Me, myself and I
Ich – eine Andere
Von einem starken Pferderücken getragen, zog ich als Kind durch meine eigenen Landschaften. Ich krallte mich in seiner Mähne fest und ließ den warmen Wind durch meine Haare wehen. Wir waren eine Einheit. Doch dann hob es seine Vorderbeine in die Luft und schmiss mich mit voller Wucht ab, machte kehrt und liess mich auf dem Boden liegen. Ein Fluchttier.
Seitdem muss ich zu Fuss gehen. Mein einziger Begleiter ist ein Stift, der mir als Wanderstock dient, mit dem mein Tritt Halt findet. Langsam. Mit einem schweren Rucksack auf den Schultern, dessen Gewicht zuvor das Pferd trug. Er ist vollgepackt mit Dingen, die mich vor dem verhungern und erfrieren schützen. Das Wichtigste darin, ein Skizzenbuch. Dort, wo ich es am Abend neben mich lege, ist Heimat.

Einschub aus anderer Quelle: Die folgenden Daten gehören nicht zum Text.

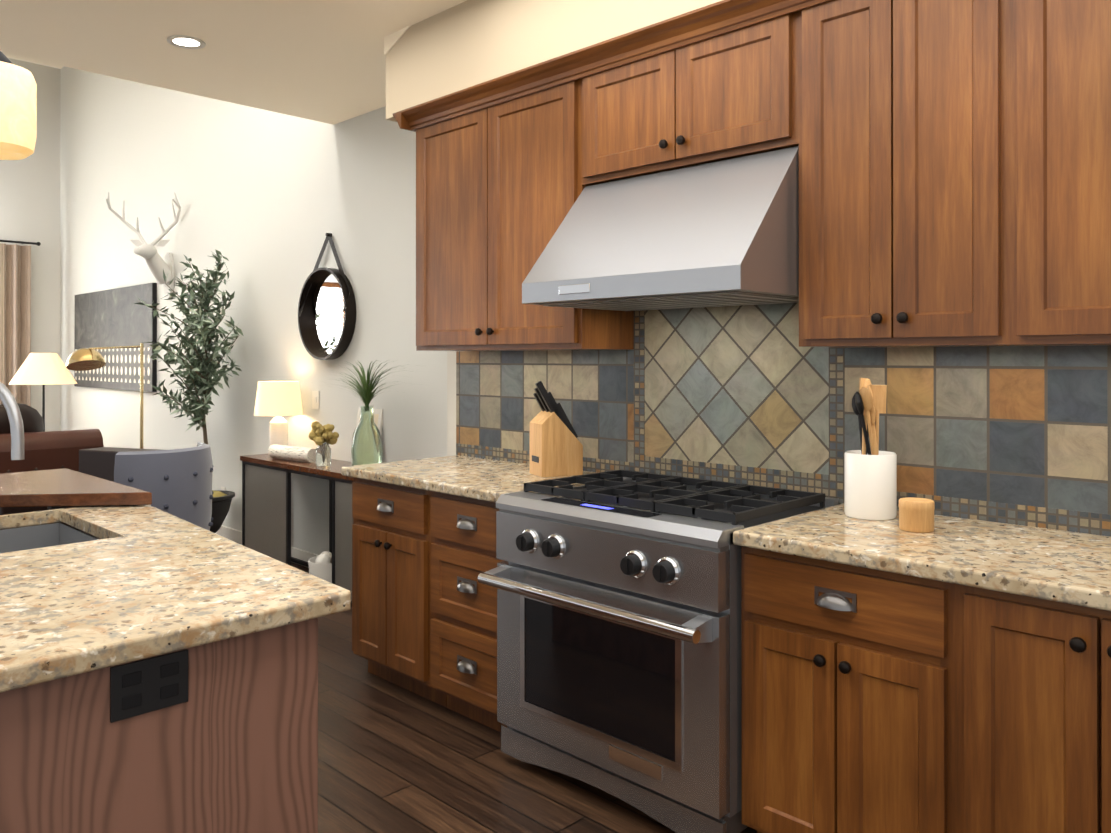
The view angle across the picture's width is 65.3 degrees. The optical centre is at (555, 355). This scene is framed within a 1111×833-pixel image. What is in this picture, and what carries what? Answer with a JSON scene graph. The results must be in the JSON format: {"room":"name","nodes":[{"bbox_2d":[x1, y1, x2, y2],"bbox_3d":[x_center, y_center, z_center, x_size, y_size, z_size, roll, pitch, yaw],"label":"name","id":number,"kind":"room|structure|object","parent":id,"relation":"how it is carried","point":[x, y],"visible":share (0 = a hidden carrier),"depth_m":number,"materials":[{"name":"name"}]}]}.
{"room":"kitchen","nodes":[
{"label":"kitchen","id":0,"kind":"room"},
{"bbox_2d":[0,58,60,431],"bbox_3d":[-7.741,-0.883,7.414,0.150,4.600,6.270,0,0,45],"label":"wall","id":1,"kind":"structure","parent":0,"point":[30,198],"depth_m":9.47,"materials":[{"name":"grey paint"}]},
{"bbox_2d":[0,240,40,406],"bbox_3d":[-6.763,0.083,8.190,0.143,2.632,3.352,0,0,45],"label":"curtain","id":2,"kind":"object","parent":1,"relation":"attached to","point":[15,305],"visible":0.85,"depth_m":9.17,"materials":[{"name":"fabric"}]},
{"bbox_2d":[3,53,63,68],"bbox_3d":[-5.669,-3.239,5.463,5.850,0.100,6.400,0,0,45],"label":"ceiling","id":3,"kind":"structure","parent":0,"point":[33,61],"depth_m":9.36,"materials":[{"name":"beige paint"}]},
{"bbox_2d":[0,0,466,124],"bbox_3d":[-0.977,-2.403,0.819,7.350,1.800,6.400,0,0,45],"label":"ceiling","id":4,"kind":"structure","parent":0,"point":[323,61],"depth_m":4.16,"materials":[{"name":"beige paint"}]},
{"bbox_2d":[0,51,36,159],"bbox_3d":[-0.998,-0.929,1.540,0.132,1.141,0.132,0,0,45],"label":"pendant light","id":5,"kind":"object","parent":4,"relation":"hanging from","point":[18,102],"visible":1,"depth_m":1.52,"materials":[{"name":"beige glass"}]},
{"bbox_2d":[167,35,205,48],"bbox_3d":[-1.755,-1.490,4.118,0.170,0.006,0.170,0,0,45],"label":"recessed light","id":6,"kind":"object","parent":4,"relation":"in","point":[182,41],"visible":1,"depth_m":4.11,"materials":[{"name":"white"}]},
{"bbox_2d":[60,66,446,554],"bbox_3d":[-2.924,-0.884,7.151,7.370,4.600,0.130,0,0,45],"label":"wall","id":7,"kind":"structure","parent":0,"point":[268,200],"depth_m":6.39,"materials":[{"name":"white paint"}]},
{"bbox_2d":[74,283,156,391],"bbox_3d":[-4.290,-0.161,8.377,2.140,0.960,0.036,0,0,45],"label":"painting","id":8,"kind":"object","parent":7,"relation":"attached to","point":[116,317],"visible":1,"depth_m":8.18,"materials":[{"name":"black metal"}]},
{"bbox_2d":[106,192,180,298],"bbox_3d":[-3.382,-0.915,7.167,0.482,0.862,0.552,0,0,45],"label":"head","id":9,"kind":"object","parent":7,"relation":"attached to","point":[157,264],"visible":0.96,"depth_m":7.26},
{"bbox_2d":[215,525,317,567],"bbox_3d":[-2.922,1.365,7.040,7.219,0.100,0.015,0,0,45],"label":"baseboard","id":10,"kind":"structure","parent":7,"relation":"attached to","point":[234,535],"depth_m":6.47,"materials":[{"name":"white"}]},
{"bbox_2d":[312,391,318,408],"bbox_3d":[-1.585,0.291,5.721,0.080,0.120,0.010,0,0,45],"label":"light switch","id":11,"kind":"object","parent":7,"relation":"attached to","point":[315,399],"visible":1,"depth_m":5.72,"materials":[{"name":"white plastic"}]},
{"bbox_2d":[298,233,355,359],"bbox_3d":[-1.475,-0.382,5.564,0.590,0.816,0.078,0,0,45],"label":"round mirror","id":12,"kind":"object","parent":7,"relation":"attached to","point":[326,313],"visible":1,"depth_m":5.59,"materials":[{"name":"black mirror"}]},
{"bbox_2d":[356,408,382,433],"bbox_3d":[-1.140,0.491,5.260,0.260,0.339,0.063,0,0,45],"label":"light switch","id":13,"kind":"object","parent":7,"relation":"attached to","point":[378,417],"visible":0.29,"depth_m":5.20,"materials":[{"name":"white plastic"}]},
{"bbox_2d":[291,562,756,832],"bbox_3d":[-3.056,1.433,2.865,13.200,0.060,6.400,0,0,45],"label":"floor","id":14,"kind":"structure","parent":0,"point":[393,758],"depth_m":2.90,"materials":[{"name":"brown wood"}]},
{"bbox_2d":[9,353,76,431],"bbox_3d":[-4.482,0.696,7.583,0.520,1.440,0.520,0,0,45],"label":"floor lamp","id":15,"kind":"object","parent":14,"relation":"on","point":[43,369],"visible":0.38,"depth_m":7.45,"materials":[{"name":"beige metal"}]},
{"bbox_2d":[0,403,103,473],"bbox_3d":[-4.645,0.877,5.911,0.970,1.070,2.606,0,0,45],"label":"sofa","id":16,"kind":"object","parent":14,"relation":"on","point":[48,450],"visible":0.29,"depth_m":6.29,"materials":[{"name":"brown leather"}]},
{"bbox_2d":[47,506,65,509],"bbox_3d":[-1.899,0.942,3.297,0.050,0.924,0.050,0,0,45],"label":"bar table leg","id":17,"kind":"object","parent":14,"relation":"on","point":[54,507],"depth_m":3.27,"materials":[{"name":"black metal"}]},
{"bbox_2d":[0,468,151,507],"bbox_3d":[-2.036,0.457,2.642,0.868,0.040,1.235,0,0,45],"label":"bar table","id":18,"kind":"object","parent":17,"relation":"on","point":[55,487],"visible":1,"depth_m":2.79,"materials":[{"name":"brown wood"}]},
{"bbox_2d":[0,447,160,514],"bbox_3d":[-2.524,0.979,4.753,0.739,0.860,0.770,0,0,20],"label":"armchair","id":19,"kind":"object","parent":14,"relation":"on","point":[98,462],"depth_m":5.01,"materials":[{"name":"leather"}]},
{"bbox_2d":[66,343,143,448],"bbox_3d":[-2.924,0.666,5.725,0.846,1.490,0.240,0,0,30],"label":"brass lamp","id":20,"kind":"object","parent":14,"relation":"on","point":[84,359],"visible":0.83,"depth_m":5.79,"materials":[{"name":"brown metal"}]},
{"bbox_2d":[114,442,213,530],"bbox_3d":[-1.787,0.901,3.798,0.550,1.011,0.545,0,0,45],"label":"tufted chair","id":21,"kind":"object","parent":14,"relation":"on","point":[176,482],"visible":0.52,"depth_m":3.63,"materials":[{"name":"grey fabric"}]},
{"bbox_2d":[0,382,350,832],"bbox_3d":[-1.339,0.727,1.956,1.583,1.346,1.281,0,0,45],"label":"kitchen island","id":22,"kind":"object","parent":14,"relation":"on","point":[158,670],"visible":0.96,"depth_m":1.62,"materials":[{"name":"beige stone"}]},
{"bbox_2d":[0,382,23,459],"bbox_3d":[-1.688,0.269,2.483,0.347,0.425,0.213,0,0,45],"label":"faucet","id":23,"kind":"object","parent":22,"relation":"on","point":[7,398],"depth_m":2.43,"materials":[{"name":"silver metal"}]},
{"bbox_2d":[0,523,98,552],"bbox_3d":[-1.510,0.632,2.354,0.568,0.220,0.453,0,0,45],"label":"sink","id":24,"kind":"object","parent":22,"relation":"in","point":[13,536],"depth_m":2.64,"materials":[{"name":"silver metal"}]},
{"bbox_2d":[135,249,243,532],"bbox_3d":[-2.760,0.322,6.322,1.125,2.180,0.722,0,0,45],"label":"tree","id":25,"kind":"object","parent":14,"relation":"on","point":[201,371],"visible":0.94,"depth_m":6.28,"materials":[{"name":"green plant"}]},
{"bbox_2d":[240,454,352,606],"bbox_3d":[-1.342,1.035,5.225,1.760,0.750,0.335,0,0,45],"label":"console table","id":26,"kind":"object","parent":14,"relation":"on","point":[266,504],"visible":0.27,"depth_m":5.38,"materials":[{"name":"brown wood"}]},
{"bbox_2d":[254,381,302,446],"bbox_3d":[-1.835,0.415,5.738,0.310,0.490,0.310,0,0,45],"label":"table lamp","id":27,"kind":"object","parent":26,"relation":"on","point":[278,399],"visible":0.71,"depth_m":5.64,"materials":[{"name":"white fabric"}]},
{"bbox_2d":[268,444,315,462],"bbox_3d":[-1.653,0.615,5.452,0.403,0.087,0.087,0,0,38],"label":"birch log","id":28,"kind":"object","parent":26,"relation":"on","point":[294,453],"visible":0.88,"depth_m":5.40,"materials":[{"name":"wood"}]},
{"bbox_2d":[309,421,338,465],"bbox_3d":[-1.395,0.525,5.207,0.186,0.267,0.135,0,0,45],"label":"jar","id":29,"kind":"object","parent":26,"relation":"on","point":[320,435],"visible":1,"depth_m":5.17,"materials":[{"name":"clear glass"}]},
{"bbox_2d":[308,551,331,582],"bbox_3d":[-1.372,1.304,5.279,0.260,0.210,0.257,0,0,45],"label":"basket","id":30,"kind":"object","parent":14,"relation":"on","point":[320,565],"visible":0.38,"depth_m":5.17,"materials":[{"name":"white"}]},
{"bbox_2d":[352,477,503,731],"bbox_3d":[-0.317,0.965,3.627,1.054,0.880,0.659,0,0,45],"label":"base cabinet","id":31,"kind":"object","parent":14,"relation":"on","point":[424,612],"visible":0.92,"depth_m":3.42,"materials":[{"name":"brown wood"}]},
{"bbox_2d":[341,455,595,502],"bbox_3d":[-0.325,0.505,3.641,1.086,0.039,0.652,0,0,45],"label":"countertop","id":32,"kind":"structure","parent":31,"relation":"on","point":[490,480],"depth_m":3.54,"materials":[{"name":"stone"}]},
{"bbox_2d":[327,360,417,465],"bbox_3d":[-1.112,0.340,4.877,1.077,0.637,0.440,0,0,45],"label":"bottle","id":33,"kind":"object","parent":32,"relation":"on","point":[366,447],"visible":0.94,"depth_m":4.92,"materials":[{"name":"green glass"}]},
{"bbox_2d":[530,381,582,476],"bbox_3d":[-0.006,0.292,3.539,0.197,0.384,0.132,0,0,-23],"label":"knife block","id":34,"kind":"object","parent":32,"relation":"on","point":[556,447],"visible":1,"depth_m":3.48,"materials":[{"name":"brown wood"}]},
{"bbox_2d":[478,470,837,832],"bbox_3d":[0.328,0.925,2.875,0.907,0.955,0.789,0,0,45],"label":"range","id":35,"kind":"object","parent":14,"relation":"on","point":[619,664],"visible":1,"depth_m":2.61,"materials":[{"name":"silver metal"}]},
{"bbox_2d":[741,546,956,832],"bbox_3d":[0.930,0.962,2.416,0.579,0.880,0.628,0,0,45],"label":"base cabinet","id":36,"kind":"object","parent":14,"relation":"on","point":[876,701],"depth_m":2.17,"materials":[{"name":"brown wood"}]},
{"bbox_2d":[733,503,1110,610],"bbox_3d":[1.546,0.499,1.791,2.341,0.039,0.652,0,0,45],"label":"countertop","id":37,"kind":"structure","parent":36,"relation":"on","point":[1069,567],"depth_m":2.16,"materials":[{"name":"stone"}]},
{"bbox_2d":[844,378,896,519],"bbox_3d":[0.947,0.274,2.607,0.148,0.415,0.148,0,0,45],"label":"utensil crock","id":38,"kind":"object","parent":37,"relation":"on","point":[870,484],"visible":1,"depth_m":2.56,"materials":[{"name":"white ceramic"}]},
{"bbox_2d":[899,497,934,532],"bbox_3d":[0.998,0.440,2.395,0.092,0.082,0.092,0,0,45],"label":"canister","id":39,"kind":"object","parent":37,"relation":"on","point":[916,515],"visible":1,"depth_m":2.36,"materials":[{"name":"beige wood"}]},
{"bbox_2d":[957,584,1110,832],"bbox_3d":[1.342,0.960,2.008,0.580,0.880,0.628,0,0,45],"label":"base cabinet","id":40,"kind":"object","parent":14,"relation":"on","point":[1034,674],"depth_m":1.88,"materials":[{"name":"brown wood"}]},
{"bbox_2d":[386,0,721,121],"bbox_3d":[1.404,-1.307,2.142,5.830,0.385,0.365,0,0,45],"label":"soffit","id":41,"kind":"structure","parent":0,"point":[464,45],"depth_m":3.52,"materials":[{"name":"beige paint"}]},
{"bbox_2d":[384,26,409,54],"bbox_3d":[-0.729,-1.451,3.991,0.202,0.085,0.006,0,0,45],"label":"cove","id":42,"kind":"object","parent":41,"relation":"attached to","point":[391,40],"visible":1,"depth_m":4.01,"materials":[{"name":"beige paint"}]},
{"bbox_2d":[447,345,1110,536],"bbox_3d":[1.673,-0.048,2.411,5.830,2.900,0.400,0,0,45],"label":"wall","id":43,"kind":"structure","parent":0,"point":[451,403],"depth_m":4.29,"materials":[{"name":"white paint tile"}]},
{"bbox_2d":[522,146,798,310],"bbox_3d":[0.411,-0.405,2.927,0.886,0.463,0.614,0,0,45],"label":"range hood","id":44,"kind":"object","parent":43,"relation":"attached to","point":[720,233],"visible":0.98,"depth_m":2.71,"materials":[{"name":"silver metal"}]},
{"bbox_2d":[393,0,1110,350],"bbox_3d":[1.002,-0.571,2.513,4.526,1.085,0.395,0,0,45],"label":"upper cabinet","id":45,"kind":"object","parent":43,"relation":"attached to","point":[953,172],"visible":1,"depth_m":2.50,"materials":[{"name":"brown wood"}]},
{"bbox_2d":[456,303,1110,535],"bbox_3d":[1.124,-0.078,2.662,4.525,1.120,0.009,0,0,45],"label":"backsplash","id":46,"kind":"structure","parent":43,"relation":"attached to","point":[756,395],"depth_m":2.93,"materials":[{"name":"tile"}]}
]}

Wenn ich meine Augen schliesse, sehe ich Bilder, die ich am Tage detailreich aufgezeichnet habe. Diese Bilderflut vermischt sich mit strömenden Gedanken und wird immer dann unterbrochen, wenn es auf starke Worte trifft. Genau in diesem Kreuzungs-Moment entspringt die Quelle meiner Ideen.
Das kann ein Satz eines Films sein, wie bei Iñárritus Amores Perros „Wir sind auch das, was wir verloren haben“ oder ein Nebensatz des Vortrages von Joseph Vogl: „Löst das Individuum sich in unsere Zeit, in der Empirie der Statistiken auf?“ Oder kann Textzeilen von Nick Cave, Björk oder Wecker entspringen. Nietzsche sitzt manchmal am Wegesrand und spricht mit mir. Eva Hesses Skulpturen formen Wegweiser. Und Schlingensief schreit mich durch sein Megafon an, ich solle weitergehen, wenn ich nicht mehr kann.

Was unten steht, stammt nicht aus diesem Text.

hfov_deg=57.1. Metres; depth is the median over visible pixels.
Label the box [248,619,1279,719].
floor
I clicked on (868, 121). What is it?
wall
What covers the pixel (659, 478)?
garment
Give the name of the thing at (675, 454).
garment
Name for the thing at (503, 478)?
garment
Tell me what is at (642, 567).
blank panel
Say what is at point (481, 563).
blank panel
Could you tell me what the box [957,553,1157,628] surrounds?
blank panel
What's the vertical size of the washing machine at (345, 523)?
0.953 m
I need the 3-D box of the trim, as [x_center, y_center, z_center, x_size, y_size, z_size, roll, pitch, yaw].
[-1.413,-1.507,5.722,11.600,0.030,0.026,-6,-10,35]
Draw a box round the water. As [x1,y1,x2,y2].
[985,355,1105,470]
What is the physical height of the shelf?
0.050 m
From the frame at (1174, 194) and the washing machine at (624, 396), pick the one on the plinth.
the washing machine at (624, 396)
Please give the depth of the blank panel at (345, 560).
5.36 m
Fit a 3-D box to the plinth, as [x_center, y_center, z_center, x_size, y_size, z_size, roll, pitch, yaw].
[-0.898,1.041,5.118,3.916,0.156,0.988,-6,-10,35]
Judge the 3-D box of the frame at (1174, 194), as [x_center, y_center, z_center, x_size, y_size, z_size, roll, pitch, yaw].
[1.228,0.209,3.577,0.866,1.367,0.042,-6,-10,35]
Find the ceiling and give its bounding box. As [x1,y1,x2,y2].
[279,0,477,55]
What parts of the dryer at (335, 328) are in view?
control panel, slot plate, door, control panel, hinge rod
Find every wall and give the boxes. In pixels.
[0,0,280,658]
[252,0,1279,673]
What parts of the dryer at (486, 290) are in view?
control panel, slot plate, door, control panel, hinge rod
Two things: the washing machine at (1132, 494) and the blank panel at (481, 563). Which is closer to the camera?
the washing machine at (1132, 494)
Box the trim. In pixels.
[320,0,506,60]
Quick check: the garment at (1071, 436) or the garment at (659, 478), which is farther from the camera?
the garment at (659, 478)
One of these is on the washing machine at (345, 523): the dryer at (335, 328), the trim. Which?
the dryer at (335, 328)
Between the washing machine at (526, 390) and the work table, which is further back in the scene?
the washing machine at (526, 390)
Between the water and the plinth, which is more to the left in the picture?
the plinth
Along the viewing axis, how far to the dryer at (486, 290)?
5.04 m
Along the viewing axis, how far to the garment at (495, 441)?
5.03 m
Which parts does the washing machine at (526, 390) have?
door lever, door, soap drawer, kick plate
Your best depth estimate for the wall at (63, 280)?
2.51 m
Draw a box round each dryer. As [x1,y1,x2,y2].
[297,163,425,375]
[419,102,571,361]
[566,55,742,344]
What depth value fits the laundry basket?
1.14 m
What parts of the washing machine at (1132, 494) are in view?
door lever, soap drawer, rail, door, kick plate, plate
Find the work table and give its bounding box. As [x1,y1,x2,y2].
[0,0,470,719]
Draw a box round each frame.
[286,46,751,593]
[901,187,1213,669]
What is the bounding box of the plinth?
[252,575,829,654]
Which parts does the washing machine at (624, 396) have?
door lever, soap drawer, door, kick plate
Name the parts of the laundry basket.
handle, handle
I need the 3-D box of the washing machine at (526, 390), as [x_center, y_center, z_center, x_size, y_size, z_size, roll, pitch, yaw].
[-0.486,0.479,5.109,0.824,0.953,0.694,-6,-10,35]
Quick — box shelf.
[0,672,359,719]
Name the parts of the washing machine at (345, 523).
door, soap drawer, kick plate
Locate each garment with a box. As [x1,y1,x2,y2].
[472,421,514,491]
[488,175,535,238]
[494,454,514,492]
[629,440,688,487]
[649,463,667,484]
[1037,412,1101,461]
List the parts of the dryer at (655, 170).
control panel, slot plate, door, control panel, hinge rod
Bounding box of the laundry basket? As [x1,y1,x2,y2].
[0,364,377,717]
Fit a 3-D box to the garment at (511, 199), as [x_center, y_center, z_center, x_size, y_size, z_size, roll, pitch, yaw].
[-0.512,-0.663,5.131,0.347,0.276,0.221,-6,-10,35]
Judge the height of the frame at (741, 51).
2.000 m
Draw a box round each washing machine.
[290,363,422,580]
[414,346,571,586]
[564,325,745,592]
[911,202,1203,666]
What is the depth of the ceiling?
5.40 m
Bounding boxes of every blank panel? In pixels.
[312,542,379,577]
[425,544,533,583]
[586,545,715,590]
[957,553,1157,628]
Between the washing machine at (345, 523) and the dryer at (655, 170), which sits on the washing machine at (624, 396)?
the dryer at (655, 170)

Meine Augen und Ohren sind offen und immer offen. Ich kann sie nicht abdecken, dann fangen sie an zu glühen und verschliessen meine Gedanken mit einem nervenden Einheitston, während mein Körper sich zu einem Stein verformt .

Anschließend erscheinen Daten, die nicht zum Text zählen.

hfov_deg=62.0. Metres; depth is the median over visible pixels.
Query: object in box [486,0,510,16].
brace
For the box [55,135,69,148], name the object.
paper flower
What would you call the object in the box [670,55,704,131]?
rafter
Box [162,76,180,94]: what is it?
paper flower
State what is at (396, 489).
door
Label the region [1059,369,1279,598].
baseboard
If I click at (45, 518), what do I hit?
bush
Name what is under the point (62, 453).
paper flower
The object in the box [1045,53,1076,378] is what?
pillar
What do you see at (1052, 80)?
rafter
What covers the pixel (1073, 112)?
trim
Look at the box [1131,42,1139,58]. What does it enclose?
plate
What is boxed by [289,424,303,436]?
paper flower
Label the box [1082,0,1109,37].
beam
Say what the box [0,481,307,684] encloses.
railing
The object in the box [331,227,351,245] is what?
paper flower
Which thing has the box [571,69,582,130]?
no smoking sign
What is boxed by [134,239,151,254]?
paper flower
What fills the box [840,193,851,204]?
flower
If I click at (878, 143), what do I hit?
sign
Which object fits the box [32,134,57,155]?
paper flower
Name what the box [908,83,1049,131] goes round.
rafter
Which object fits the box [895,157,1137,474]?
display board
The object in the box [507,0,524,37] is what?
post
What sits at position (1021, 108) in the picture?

Materialien spielen für mich und meine Arbeiten eine untergeordnete Rolle. Ich wäge ab, was das Mittel sein kann, um meine Idee sichtbar zu machen. Es kann ein Möbelstück werden oder eine Grafik. Ein abgeschlossener Text, ein Foto ein Bild. Ich nähere mich dem, was mein Interesse geweckt hat und versuche dessen Oberfläche darzustellen, um zu forschen, ob es Tiefe gibt.
Mein Schreibtisch behauptet auf den ersten Blick nur ein Kasten mit Licht zu sein. Doch wenn man sich ihm widmet und befühlt, spürt man seinen Herzschlag. Dann entdeckt man die Möglichkeit ihn zu öffnen und er entfaltet sich zu einem Schreibtisch, der Platz genug für zwei hat. Und auf ein Mal wirkt er so leicht, als hätte er Flügel und könnten den Boden, auf dem er steht, verlassen. Zu zweit, ist eine andere Welt möglich.
Zufrieden bin ich immer erst mit einer Arbeit, wenn meine Gedanken dazu aufgebraucht sind. Und nah ist mir mein Werk in dem Moment, wo ich es nicht mehr als von mir geschaffen erkenne. Dann kann ich weiter gehen und muss einen neuen Anfang wagen.
Mein Leben wäre vielleicht geradliniger, wenn ich niemals gefallen wäre. Ich würde noch immer, sicher auf einem fremden Rücken, mich fest an einer Mähne halten – aber es wäre nicht mein leben, sondern dass einer Anderen.